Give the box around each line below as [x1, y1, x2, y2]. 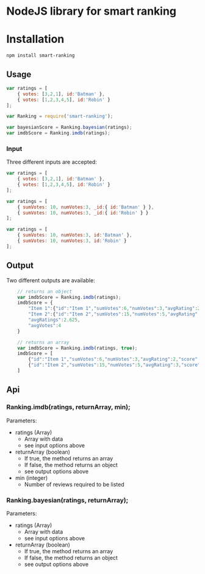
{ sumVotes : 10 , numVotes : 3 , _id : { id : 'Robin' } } [17, 210, 149, 216]
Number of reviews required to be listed [24, 480, 124, 488]
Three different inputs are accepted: [6, 158, 98, 166]
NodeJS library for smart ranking [6, 4, 177, 18]
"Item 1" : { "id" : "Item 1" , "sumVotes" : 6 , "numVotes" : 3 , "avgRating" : [28, 306, 198, 312]
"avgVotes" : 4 [28, 322, 62, 328]
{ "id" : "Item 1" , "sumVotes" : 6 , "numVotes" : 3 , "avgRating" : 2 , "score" [28, 356, 198, 362]
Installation [6, 32, 65, 46]
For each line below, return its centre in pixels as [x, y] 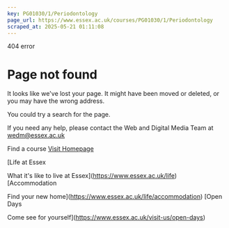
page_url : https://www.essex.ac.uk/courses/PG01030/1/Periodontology [110, 20]
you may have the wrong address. [56, 101]
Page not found [52, 74]
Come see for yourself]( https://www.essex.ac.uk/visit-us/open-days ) [106, 218]
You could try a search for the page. [59, 115]
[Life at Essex [27, 162]
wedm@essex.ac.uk [36, 136]
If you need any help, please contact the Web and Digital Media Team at [110, 128]
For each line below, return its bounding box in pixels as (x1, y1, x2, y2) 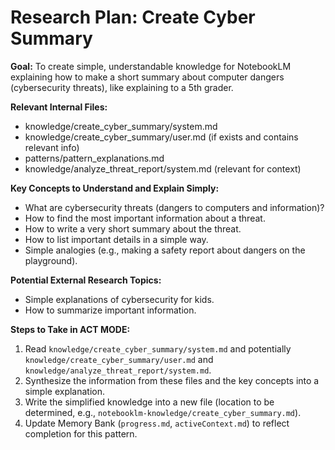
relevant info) (24, 141, 80, 153)
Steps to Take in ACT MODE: (10, 323, 131, 335)
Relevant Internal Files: (10, 101, 108, 113)
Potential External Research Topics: (10, 274, 162, 286)
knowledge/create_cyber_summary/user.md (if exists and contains (24, 131, 299, 143)
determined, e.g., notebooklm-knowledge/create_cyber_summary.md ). (24, 406, 302, 418)
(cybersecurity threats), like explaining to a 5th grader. (10, 81, 234, 93)
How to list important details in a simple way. (24, 233, 209, 245)
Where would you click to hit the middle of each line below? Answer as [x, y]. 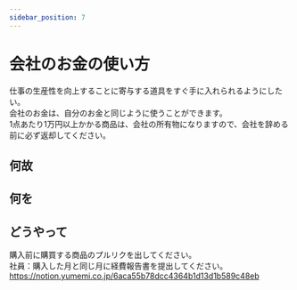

ASSIGNED TASK — Every line from the first line of the entries above through the line with "For each line below, return its centre" must be repeated exactly, and pictures must not be.

RESPONSE TO THIS TASK —
Give the box around each line below as [x1, y1, x2, y2]. 
{ sumVotes : 10 , numVotes : 3 , _id : { id : 'Robin' } } [17, 210, 149, 216]
Number of reviews required to be listed [24, 480, 124, 488]
Three different inputs are accepted: [6, 158, 98, 166]
NodeJS library for smart ranking [6, 4, 177, 18]
"Item 1" : { "id" : "Item 1" , "sumVotes" : 6 , "numVotes" : 3 , "avgRating" : [28, 306, 198, 312]
"avgVotes" : 4 [28, 322, 62, 328]
{ "id" : "Item 1" , "sumVotes" : 6 , "numVotes" : 3 , "avgRating" : 2 , "score" [28, 356, 198, 362]
Installation [6, 32, 65, 46]
For each line below, return its centre in pixels as [x, y] 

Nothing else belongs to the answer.